是的,这个问题很笼统。答案就是:了解并发编程。线程或OpenMP。特别是使用OpenMP,您可以通过在右侧for循环之前添加一个#pragma来将程序转换为多线程程序。
A different approach could be to have each of the four trainings be performed by a different process. The strategy would be to use main's arguments (argc, argv
) to tell each process what to do. This is easy if there needs to be no communication between the processes.
不同的方法可以是让四个培训中的每一个都由不同的过程执行。策略是使用main的参数(argc,argv)告诉每个进程要做什么。如果进程之间不需要通信,这很容易。
#2
0
I would suggest you look into OpenCL and OpenMP as ways to fully exploit the processing power. There has been a lot of work on neural nets using OpenCL and CUDA.
我建议你研究一下OpenCL和OpenMP作为充分利用处理能力的方法。使用OpenCL和CUDA的神经网络已经有很多工作。
These approaches are probably more suited to your neural net. In addition OpenCL and OpenMP applications can be made to compile to use both CPU and GPU hardware with no significant changes.
这些方法可能更适合您的神经网络。此外,可以编译OpenCL和OpenMP应用程序以使用CPU和GPU硬件,而无需进行重大更改。
OpenCL is a C-like language, and although getting optimal performance from it can be quite tricky, it would, IMO, be well worth your while if neural net stuff is important to you. In OpenCL you write the bulk of support code in C and invoke a small kernel in OpenCL to do small operations on large volumes of data in parallel.

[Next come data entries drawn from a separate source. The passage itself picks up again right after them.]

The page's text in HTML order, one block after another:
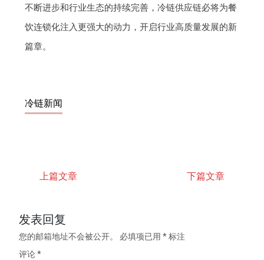
不断进步和行业生态的持续完善，冷链供应链必将为餐
饮连锁化注入更强大的动力，开启行业高质量发展的新
篇章。
冷链新闻
上篇文章 下篇文章
发表回复
您的邮箱地址不会被公开。 必填项已用*标注
评论*

OpenCL是一种类似C语言的语言,虽然从中获得最佳性能可能非常棘手,但如果神经网络对你很重要,IMO也是值得的。在OpenCL中,您可以在C中编写大量支持代码,并在OpenCL中调用一个小内核,以便并行地对大量数据执行小型操作。
You may be developing your own software, but I believe that the FANN neural network library did have a version that supported OpenCL.
您可能正在开发自己的软件,但我相信FANN神经网络库确实有一个支持OpenCL的版本。
#1
2
Yes, the question is general. So is the answer: learn about concurrent programming. Threads, or OpenMP. Especially with OpenMP you might turn your program into a multi-threaded program by adding a single #pragma
before the right for
loop.
是的,这个问题很笼统。答案就是:了解并发编程。线程或OpenMP。特别是使用OpenMP,您可以通过在右侧for循环之前添加一个#pragma来将程序转换为多线程程序。

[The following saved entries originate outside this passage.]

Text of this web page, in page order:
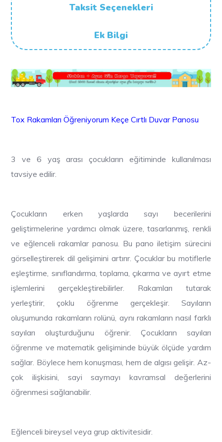
Taksit Seçenekleri
Ek Bilgi
Tox Rakamları Öğreniyorum Keçe Cırtlı Duvar Panosu
3 ve 6 yaş arası çocukların eğitiminde kullanılması
tavsiye edilir.
Çocukların erken yaşlarda sayı becerilerini
geliştirmelerine yardımcı olmak üzere, tasarlanmış, renkli
ve eğlenceli rakamlar panosu. Bu pano iletişim sürecini
görselleştirerek dil gelişimini artırır. Çocuklar bu motiflerle
eşleştirme, sınıflandırma, toplama, çıkarma ve ayırt etme
işlemlerini gerçekleştirebilirler. Rakamları tutarak
yerleştirir, çoklu öğrenme gerçekleşir. Sayıların
oluşumunda rakamların rolünü, aynı rakamların nasıl farklı
sayıları oluşturduğunu öğrenir. Çocukların sayıları
öğrenme ve matematik gelişiminde büyük ölçüde yardım
sağlar. Böylece hem konuşması, hem de algısı gelişir. Az-
çok ilişkisini, sayi saymayı kavramsal değerlerini
öğrenmesi sağlanabilir.
Eğlenceli bireysel veya grup aktivitesidir.

A different approach could be to have each of the four trainings be performed by a different process. The strategy would be to use main's arguments (argc, argv
) to tell each process what to do. This is easy if there needs to be no communication between the processes.
不同的方法可以是让四个培训中的每一个都由不同的过程执行。策略是使用main的参数(argc,argv)告诉每个进程要做什么。如果进程之间不需要通信,这很容易。
#2
0
I would suggest you look into OpenCL and OpenMP as ways to fully exploit the processing power. There has been a lot of work on neural nets using OpenCL and CUDA.
我建议你研究一下OpenCL和OpenMP作为充分利用处理能力的方法。使用OpenCL和CUDA的神经网络已经有很多工作。
These approaches are probably more suited to your neural net. In addition OpenCL and OpenMP applications can be made to compile to use both CPU and GPU hardware with no significant changes.
这些方法可能更适合您的神经网络。此外,可以编译OpenCL和OpenMP应用程序以使用CPU和GPU硬件,而无需进行重大更改。
OpenCL is a C-like language, and although getting optimal performance from it can be quite tricky, it would, IMO, be well worth your while if neural net stuff is important to you. In OpenCL you write the bulk of support code in C and invoke a small kernel in OpenCL to do small operations on large volumes of data in parallel.
OpenCL是一种类似C语言的语言,虽然从中获得最佳性能可能非常棘手,但如果神经网络对你很重要,IMO也是值得的。在OpenCL中,您可以在C中编写大量支持代码,并在OpenCL中调用一个小内核,以便并行地对大量数据执行小型操作。
You may be developing your own software, but I believe that the FANN neural network library did have a version that supported OpenCL.
您可能正在开发自己的软件,但我相信FANN神经网络库确实有一个支持OpenCL的版本。